• [Prompt] Where the word "bulb" appears in a line of the entries below, count that line and give the total alone.
[Data for review — start]
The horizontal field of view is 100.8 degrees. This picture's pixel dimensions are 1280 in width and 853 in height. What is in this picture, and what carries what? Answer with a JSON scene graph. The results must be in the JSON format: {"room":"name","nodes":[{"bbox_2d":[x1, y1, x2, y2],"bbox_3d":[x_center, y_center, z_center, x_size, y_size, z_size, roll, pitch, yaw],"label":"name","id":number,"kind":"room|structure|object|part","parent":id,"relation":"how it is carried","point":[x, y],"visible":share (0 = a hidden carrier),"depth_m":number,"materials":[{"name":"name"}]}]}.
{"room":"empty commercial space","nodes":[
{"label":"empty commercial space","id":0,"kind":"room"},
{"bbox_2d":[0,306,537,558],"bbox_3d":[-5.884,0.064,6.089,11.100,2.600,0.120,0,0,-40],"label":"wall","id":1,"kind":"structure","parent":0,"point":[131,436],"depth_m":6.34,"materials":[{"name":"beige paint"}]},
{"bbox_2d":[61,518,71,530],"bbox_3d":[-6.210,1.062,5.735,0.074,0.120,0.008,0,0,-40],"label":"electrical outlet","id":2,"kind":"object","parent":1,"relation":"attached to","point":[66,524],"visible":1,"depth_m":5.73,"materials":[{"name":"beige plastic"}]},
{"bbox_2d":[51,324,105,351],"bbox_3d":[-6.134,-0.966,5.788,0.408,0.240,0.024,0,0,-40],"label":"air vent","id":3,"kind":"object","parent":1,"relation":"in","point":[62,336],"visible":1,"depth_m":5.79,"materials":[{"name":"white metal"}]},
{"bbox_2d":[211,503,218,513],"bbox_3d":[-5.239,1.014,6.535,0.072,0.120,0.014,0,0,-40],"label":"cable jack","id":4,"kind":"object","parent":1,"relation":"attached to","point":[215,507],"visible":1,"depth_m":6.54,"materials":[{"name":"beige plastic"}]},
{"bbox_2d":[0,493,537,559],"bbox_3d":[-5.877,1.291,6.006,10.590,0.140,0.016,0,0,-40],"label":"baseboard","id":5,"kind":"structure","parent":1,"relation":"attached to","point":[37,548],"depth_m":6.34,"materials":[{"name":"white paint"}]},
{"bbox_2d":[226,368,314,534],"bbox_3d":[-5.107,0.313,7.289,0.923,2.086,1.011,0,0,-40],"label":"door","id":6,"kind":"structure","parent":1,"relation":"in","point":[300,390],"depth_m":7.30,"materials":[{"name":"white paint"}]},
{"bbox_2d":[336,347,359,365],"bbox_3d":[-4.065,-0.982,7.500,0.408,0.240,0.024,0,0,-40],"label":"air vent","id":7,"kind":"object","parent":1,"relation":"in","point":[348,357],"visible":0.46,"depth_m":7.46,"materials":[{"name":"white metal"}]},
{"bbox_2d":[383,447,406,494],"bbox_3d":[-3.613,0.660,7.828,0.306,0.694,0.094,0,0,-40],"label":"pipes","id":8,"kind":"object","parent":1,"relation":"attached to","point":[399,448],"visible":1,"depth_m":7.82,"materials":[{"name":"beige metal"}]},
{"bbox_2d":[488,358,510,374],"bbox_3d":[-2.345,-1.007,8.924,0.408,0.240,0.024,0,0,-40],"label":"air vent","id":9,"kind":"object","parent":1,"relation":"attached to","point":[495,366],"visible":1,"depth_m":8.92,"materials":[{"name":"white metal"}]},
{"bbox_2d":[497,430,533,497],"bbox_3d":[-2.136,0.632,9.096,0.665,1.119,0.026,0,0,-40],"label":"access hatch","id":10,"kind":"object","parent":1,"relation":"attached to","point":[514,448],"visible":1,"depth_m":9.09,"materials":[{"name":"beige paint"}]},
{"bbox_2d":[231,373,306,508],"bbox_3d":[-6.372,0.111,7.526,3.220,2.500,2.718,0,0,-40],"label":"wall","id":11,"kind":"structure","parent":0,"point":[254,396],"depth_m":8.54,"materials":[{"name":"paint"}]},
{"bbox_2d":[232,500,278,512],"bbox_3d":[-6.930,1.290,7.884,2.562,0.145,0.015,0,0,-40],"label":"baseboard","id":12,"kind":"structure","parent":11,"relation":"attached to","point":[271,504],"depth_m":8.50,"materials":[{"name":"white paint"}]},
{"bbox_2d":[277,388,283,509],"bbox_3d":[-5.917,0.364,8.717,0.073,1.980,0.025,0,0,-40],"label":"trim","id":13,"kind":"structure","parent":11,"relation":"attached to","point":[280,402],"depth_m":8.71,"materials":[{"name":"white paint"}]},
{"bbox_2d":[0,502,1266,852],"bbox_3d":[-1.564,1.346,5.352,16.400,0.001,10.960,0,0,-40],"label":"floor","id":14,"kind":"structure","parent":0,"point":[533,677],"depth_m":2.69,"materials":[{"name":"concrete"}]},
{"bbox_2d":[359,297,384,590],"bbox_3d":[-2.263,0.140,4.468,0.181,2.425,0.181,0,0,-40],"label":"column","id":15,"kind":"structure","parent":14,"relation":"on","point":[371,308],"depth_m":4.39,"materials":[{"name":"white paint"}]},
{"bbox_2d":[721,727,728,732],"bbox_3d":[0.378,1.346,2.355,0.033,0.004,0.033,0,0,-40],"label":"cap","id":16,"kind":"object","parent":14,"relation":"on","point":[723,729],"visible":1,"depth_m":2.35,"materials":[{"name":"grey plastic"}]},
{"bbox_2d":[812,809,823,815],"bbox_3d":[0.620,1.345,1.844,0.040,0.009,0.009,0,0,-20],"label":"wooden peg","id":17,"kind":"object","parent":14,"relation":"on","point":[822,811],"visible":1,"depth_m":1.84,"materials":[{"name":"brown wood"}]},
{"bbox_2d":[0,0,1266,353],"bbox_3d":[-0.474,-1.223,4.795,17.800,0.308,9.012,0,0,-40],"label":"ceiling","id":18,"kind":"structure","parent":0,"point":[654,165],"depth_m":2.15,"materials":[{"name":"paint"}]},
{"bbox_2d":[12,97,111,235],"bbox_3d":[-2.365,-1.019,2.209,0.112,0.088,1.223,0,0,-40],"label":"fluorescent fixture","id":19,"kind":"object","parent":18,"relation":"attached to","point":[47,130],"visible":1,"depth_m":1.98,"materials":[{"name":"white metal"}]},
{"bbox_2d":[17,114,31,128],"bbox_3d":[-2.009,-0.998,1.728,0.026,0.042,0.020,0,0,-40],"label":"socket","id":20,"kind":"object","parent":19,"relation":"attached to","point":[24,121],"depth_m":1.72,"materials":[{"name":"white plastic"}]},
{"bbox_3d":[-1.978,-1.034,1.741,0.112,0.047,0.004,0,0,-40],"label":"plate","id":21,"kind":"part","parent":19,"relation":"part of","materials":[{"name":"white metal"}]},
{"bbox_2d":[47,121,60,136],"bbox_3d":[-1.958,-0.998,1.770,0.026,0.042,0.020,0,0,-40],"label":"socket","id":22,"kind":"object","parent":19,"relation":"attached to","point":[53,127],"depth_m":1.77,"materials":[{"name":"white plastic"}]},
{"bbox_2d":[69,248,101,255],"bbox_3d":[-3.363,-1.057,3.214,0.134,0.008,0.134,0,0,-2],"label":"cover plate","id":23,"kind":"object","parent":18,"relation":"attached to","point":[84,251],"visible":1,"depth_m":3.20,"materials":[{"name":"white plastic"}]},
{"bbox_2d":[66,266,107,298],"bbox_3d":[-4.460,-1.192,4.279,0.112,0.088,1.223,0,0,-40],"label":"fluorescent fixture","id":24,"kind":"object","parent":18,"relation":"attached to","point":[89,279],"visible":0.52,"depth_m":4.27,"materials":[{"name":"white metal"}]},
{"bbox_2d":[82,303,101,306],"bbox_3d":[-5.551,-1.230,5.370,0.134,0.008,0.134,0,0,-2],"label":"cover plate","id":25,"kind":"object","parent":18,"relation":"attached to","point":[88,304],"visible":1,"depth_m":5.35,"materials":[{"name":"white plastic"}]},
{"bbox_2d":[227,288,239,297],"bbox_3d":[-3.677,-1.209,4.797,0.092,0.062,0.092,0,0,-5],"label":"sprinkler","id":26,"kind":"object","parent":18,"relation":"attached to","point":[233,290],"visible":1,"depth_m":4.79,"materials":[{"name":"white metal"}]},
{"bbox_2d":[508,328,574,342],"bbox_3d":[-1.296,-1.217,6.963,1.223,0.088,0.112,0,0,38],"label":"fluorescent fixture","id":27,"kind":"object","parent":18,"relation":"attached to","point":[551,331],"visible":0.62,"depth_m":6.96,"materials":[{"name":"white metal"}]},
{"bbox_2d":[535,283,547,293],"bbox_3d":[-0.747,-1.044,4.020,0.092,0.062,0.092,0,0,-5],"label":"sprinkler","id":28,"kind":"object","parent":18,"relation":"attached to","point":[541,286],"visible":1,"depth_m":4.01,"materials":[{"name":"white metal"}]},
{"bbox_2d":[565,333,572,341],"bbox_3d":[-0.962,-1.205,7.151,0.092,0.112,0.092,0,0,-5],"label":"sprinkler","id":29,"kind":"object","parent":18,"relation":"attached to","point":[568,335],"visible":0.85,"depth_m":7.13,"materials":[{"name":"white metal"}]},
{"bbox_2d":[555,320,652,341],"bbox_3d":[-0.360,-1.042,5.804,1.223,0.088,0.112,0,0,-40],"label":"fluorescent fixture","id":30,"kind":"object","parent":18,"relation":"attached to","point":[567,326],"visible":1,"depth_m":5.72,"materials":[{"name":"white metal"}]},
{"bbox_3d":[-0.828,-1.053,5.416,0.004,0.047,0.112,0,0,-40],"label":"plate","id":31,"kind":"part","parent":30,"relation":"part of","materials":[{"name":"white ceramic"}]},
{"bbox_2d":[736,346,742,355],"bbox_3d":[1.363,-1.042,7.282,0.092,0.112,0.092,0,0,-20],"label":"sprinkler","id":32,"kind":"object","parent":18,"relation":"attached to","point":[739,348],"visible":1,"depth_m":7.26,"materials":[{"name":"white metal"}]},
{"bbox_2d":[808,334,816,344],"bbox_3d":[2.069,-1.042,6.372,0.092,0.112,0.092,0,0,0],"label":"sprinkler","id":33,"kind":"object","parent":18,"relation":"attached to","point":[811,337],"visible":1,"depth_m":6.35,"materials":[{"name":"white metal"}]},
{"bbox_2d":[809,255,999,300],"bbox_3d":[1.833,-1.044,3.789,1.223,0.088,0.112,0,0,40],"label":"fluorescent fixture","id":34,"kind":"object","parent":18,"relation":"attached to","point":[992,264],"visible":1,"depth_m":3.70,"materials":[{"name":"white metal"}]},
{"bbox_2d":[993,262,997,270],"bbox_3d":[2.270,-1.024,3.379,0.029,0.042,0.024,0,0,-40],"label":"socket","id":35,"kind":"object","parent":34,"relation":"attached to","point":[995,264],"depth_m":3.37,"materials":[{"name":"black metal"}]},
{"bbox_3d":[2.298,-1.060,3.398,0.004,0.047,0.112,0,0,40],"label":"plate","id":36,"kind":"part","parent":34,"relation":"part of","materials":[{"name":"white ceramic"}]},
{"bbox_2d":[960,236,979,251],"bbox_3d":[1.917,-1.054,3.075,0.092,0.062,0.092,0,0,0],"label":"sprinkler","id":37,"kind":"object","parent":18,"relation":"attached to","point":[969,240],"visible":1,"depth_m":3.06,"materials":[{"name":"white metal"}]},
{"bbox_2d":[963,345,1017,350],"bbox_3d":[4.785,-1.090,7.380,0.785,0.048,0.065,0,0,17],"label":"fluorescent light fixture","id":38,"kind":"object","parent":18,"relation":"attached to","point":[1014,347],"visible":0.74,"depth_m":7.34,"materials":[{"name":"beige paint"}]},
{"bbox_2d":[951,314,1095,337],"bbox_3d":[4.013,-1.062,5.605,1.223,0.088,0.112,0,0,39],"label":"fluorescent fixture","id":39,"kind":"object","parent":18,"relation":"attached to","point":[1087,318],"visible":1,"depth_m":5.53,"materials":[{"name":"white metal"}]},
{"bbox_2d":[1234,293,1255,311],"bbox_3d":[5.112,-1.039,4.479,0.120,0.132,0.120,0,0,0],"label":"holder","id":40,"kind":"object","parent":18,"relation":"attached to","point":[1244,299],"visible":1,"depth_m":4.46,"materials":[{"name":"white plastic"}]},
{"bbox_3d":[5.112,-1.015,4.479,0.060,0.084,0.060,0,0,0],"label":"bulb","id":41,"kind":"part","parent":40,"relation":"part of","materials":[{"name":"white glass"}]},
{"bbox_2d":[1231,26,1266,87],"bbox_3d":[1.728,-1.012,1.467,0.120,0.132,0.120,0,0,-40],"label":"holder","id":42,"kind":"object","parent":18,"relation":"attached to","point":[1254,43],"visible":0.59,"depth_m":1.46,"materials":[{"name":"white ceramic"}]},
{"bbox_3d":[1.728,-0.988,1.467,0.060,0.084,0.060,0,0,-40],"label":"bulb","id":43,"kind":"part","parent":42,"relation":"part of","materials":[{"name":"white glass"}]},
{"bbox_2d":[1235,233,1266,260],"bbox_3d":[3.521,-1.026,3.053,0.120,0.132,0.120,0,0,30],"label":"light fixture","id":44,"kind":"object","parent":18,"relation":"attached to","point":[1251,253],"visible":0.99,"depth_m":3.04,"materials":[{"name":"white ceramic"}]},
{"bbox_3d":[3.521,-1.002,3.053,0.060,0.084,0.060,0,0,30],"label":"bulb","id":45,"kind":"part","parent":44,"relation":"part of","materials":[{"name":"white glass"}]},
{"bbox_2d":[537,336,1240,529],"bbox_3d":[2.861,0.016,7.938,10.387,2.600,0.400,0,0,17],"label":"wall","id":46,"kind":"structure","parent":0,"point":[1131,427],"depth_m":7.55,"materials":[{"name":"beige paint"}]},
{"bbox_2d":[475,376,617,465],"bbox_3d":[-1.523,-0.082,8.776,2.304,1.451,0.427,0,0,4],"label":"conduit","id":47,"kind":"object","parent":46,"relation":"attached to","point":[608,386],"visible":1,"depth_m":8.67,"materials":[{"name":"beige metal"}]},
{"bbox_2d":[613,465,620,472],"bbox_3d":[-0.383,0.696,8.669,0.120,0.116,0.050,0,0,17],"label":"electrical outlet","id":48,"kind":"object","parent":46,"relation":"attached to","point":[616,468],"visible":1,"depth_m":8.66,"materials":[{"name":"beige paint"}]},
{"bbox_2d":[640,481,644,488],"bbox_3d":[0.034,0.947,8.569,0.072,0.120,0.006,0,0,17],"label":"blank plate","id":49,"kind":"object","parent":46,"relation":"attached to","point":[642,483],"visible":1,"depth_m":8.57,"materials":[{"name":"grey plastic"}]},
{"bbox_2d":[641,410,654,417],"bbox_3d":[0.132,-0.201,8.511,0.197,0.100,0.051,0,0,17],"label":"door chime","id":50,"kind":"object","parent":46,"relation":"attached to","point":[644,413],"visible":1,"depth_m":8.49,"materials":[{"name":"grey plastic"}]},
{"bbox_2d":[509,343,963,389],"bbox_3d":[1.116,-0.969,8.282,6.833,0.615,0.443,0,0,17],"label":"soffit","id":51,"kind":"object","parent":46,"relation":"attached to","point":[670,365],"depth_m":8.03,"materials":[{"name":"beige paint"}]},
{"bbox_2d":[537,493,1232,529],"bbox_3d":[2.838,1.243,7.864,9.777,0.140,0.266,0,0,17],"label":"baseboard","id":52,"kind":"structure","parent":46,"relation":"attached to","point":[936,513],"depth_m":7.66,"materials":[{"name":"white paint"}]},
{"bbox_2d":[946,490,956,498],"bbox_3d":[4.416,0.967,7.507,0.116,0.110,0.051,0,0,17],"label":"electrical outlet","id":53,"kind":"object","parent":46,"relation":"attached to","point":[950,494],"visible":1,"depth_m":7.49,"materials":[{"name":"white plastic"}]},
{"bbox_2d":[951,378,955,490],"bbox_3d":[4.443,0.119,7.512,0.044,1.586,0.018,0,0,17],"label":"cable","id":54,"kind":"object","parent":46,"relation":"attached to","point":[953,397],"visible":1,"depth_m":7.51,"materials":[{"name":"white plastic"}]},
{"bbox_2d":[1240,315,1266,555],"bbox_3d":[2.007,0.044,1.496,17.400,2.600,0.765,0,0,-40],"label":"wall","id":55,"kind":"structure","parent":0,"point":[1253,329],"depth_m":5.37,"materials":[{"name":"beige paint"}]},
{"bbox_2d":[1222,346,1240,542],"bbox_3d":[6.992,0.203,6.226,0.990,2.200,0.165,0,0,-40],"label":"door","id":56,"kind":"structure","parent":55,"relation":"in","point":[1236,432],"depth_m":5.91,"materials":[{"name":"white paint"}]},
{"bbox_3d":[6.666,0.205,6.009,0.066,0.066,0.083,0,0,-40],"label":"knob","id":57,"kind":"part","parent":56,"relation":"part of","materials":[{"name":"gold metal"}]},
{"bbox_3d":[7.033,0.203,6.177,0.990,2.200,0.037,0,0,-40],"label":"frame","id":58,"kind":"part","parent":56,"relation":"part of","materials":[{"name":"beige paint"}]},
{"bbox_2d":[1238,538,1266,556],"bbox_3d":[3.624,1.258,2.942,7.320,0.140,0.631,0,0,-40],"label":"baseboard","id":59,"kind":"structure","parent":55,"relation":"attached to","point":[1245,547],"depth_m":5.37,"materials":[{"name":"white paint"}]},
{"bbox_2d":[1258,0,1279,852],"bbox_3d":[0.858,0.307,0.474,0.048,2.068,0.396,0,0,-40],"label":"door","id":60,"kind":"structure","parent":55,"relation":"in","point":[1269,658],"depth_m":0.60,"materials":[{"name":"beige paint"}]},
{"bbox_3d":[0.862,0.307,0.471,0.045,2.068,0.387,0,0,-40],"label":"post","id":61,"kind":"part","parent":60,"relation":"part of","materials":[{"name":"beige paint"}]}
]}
[Data for review — finish]
• [Exercise output] 3